Experiment: Sparse Sum vs Sparse Parity (All Methods, CPU and GPU)¶
Date: 2026-03-15 Status: FINDING Related: Issue #4, Issue #5
Question¶
Yaroslav asked: redo all experiments for sparse sum. How does every method compare between sum and parity, on both CPU and GPU?
What was performed¶
Ran all available methods on both tasks (sparse parity and sparse sum) at n=20, k=3, seed=42.
- CPU: numpy harness (
bin/reproduce-all), verified across 5 seeds - GPU: PyTorch CUDA on NVIDIA L4 via Modal (
bin/gpu_energy.py), 4 runs each
What was produced¶
CPU (numpy, 5-seed mean)¶
| Method | Parity time | Parity acc | Sum time | Sum acc |
|---|---|---|---|---|
| GF(2) | 0.5ms | 100% | fails | 0% |
| KM | 1.1ms | 100% | 0.7ms | 100% |
| OLS | n/a | n/a | 0.5ms | 100% |
| Fourier | 12ms | 100% | 0.3ms | 100% |
| SGD (harness) | 142ms (40 ep) | 100% | 0.8ms (1 ep) | 100% |
| Sign SGD | 29ms mean (unreliable) | 3-5/5 | 3.7ms | 5/5 |
GPU (PyTorch CUDA, L4, 4-run mean)¶
| Method | Parity time (5 runs) | Sum time (4 runs) |
|---|---|---|
| GF(2) | 2.0ms (CPU, can't parallelize) | 2.7ms (fails on sum) |
| SGD | 1446ms, 37 epochs | 452ms, 1 epoch |
| KM | 869ms | 197ms |
GPU vs CPU ratio¶
| Method | Parity GPU/CPU | Sum GPU/CPU |
|---|---|---|
| SGD | 10x slower | 565x slower |
| KM | 790x slower | 281x slower |
Can it be reproduced?¶
# CPU (all methods, all challenges)
PYTHONPATH=src python3 bin/reproduce-all
# GPU parity
modal run bin/gpu_energy.py
# GPU sum
TASK=sum modal run bin/gpu_energy.py
Finding¶
Sum is trivial for every method. Parity is hard for SGD.

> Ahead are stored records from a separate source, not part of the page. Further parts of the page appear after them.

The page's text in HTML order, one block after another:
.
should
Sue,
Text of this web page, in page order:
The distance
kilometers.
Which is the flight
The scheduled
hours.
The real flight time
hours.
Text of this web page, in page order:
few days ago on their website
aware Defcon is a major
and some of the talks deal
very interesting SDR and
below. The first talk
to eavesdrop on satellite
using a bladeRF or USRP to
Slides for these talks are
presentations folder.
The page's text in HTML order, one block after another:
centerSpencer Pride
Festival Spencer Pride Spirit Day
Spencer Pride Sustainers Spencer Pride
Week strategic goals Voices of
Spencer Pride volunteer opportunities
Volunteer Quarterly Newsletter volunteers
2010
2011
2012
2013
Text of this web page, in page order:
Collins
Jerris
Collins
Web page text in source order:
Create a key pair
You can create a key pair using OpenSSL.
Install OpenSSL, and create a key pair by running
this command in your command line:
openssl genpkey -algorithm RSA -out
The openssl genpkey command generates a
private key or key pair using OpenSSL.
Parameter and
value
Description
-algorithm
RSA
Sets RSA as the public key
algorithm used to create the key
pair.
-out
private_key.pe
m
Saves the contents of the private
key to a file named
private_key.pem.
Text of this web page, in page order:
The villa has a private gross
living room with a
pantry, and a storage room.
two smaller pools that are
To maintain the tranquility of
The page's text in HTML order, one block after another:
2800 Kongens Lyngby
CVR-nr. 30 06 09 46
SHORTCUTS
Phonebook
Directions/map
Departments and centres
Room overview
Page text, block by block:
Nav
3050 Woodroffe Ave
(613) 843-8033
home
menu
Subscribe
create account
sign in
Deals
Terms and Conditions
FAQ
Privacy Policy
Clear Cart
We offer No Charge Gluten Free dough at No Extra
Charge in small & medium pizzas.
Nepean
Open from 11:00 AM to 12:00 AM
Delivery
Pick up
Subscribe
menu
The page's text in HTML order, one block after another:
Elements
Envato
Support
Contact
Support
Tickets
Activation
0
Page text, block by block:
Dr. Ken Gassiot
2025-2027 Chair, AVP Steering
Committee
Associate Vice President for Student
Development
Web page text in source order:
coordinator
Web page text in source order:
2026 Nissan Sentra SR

SGD solves sum in 1 epoch (0.8ms CPU) because the signal is first-order. Each secret bit contributes independently to the output. SGD solves parity in 40 epochs (142ms CPU) because it must discover the k-th order interaction through grokking.
On GPU, both tasks are slower than CPU. The tensors are too small for CUDA. But the ratio is revealing: parity-SGD is 10x slower on GPU, sum-SGD is 565x slower. Sum finishes in 1 epoch so the entire GPU time is kernel launch overhead for a single pass through 1000 samples.

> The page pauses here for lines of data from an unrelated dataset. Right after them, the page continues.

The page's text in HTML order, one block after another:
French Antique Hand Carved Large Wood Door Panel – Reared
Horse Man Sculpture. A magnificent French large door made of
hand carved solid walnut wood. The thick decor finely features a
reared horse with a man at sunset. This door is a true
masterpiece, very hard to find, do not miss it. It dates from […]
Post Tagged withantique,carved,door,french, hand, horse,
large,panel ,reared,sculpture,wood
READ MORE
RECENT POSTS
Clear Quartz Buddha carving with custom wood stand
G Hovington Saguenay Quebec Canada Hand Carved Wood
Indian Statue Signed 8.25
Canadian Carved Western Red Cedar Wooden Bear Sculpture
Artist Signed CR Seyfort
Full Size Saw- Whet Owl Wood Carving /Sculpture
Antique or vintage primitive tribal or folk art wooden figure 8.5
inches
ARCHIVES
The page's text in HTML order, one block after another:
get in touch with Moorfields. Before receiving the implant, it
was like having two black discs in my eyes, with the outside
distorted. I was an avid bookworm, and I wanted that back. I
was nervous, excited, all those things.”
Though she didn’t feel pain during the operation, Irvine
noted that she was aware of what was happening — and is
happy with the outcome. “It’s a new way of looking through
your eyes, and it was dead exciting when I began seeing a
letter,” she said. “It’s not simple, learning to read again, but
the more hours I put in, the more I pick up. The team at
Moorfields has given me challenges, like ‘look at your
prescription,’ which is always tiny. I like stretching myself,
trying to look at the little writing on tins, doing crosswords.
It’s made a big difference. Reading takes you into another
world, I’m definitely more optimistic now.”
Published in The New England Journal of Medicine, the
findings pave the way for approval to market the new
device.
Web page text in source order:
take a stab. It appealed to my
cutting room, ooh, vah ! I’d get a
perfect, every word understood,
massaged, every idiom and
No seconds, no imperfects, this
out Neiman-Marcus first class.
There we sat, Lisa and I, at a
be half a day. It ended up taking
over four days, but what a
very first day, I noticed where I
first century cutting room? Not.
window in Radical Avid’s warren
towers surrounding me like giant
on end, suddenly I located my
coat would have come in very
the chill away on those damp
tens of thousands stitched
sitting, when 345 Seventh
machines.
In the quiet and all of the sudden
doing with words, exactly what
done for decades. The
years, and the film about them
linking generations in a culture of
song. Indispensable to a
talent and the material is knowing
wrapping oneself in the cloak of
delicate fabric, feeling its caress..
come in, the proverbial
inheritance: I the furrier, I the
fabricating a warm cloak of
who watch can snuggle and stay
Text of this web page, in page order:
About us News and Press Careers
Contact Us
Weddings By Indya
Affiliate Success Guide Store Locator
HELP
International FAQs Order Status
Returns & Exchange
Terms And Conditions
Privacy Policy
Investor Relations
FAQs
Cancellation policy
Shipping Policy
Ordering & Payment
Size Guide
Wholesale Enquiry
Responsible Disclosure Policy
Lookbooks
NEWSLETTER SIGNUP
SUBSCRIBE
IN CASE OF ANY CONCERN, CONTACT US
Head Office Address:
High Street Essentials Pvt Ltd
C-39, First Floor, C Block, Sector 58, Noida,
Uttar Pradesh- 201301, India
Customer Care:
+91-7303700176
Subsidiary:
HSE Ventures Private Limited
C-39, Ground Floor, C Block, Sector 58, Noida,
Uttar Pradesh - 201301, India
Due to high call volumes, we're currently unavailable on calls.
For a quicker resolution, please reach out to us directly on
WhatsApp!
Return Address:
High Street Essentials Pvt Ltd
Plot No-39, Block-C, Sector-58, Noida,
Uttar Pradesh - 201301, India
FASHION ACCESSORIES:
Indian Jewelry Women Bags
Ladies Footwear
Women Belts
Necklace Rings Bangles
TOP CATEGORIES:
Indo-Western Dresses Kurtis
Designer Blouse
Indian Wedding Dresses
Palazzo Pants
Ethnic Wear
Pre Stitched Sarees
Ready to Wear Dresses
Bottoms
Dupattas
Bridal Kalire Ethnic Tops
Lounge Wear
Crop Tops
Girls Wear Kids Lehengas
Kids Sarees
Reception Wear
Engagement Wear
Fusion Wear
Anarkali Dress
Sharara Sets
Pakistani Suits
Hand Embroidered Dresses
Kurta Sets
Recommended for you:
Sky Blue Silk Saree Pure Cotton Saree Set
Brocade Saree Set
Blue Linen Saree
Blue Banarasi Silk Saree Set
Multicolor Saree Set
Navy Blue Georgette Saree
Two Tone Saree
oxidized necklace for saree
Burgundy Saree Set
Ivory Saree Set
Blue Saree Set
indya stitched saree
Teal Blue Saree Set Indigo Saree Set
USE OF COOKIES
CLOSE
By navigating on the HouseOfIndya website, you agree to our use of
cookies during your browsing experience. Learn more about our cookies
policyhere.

GF(2) solves parity in 0.5ms but fails on sum entirely. This is correct: GF(2) exploits that parity is linear over the binary field. Sum is not parity over any field.
Sign SGD is unreliable on parity (3/5 seeds at best config) but solves sum 5/5 every time at 3.7ms mean.
The 10ms budget: On CPU, every sum method fits. On parity, only GF(2) (0.5ms) and KM (1.1ms) fit. SGD and Fourier don't fit for parity. Sign SGD is borderline.
Files¶
- This document:
findings/exp_sum_vs_parity.md - CPU harness:
bin/reproduce-all - GPU script:
bin/gpu_energy.py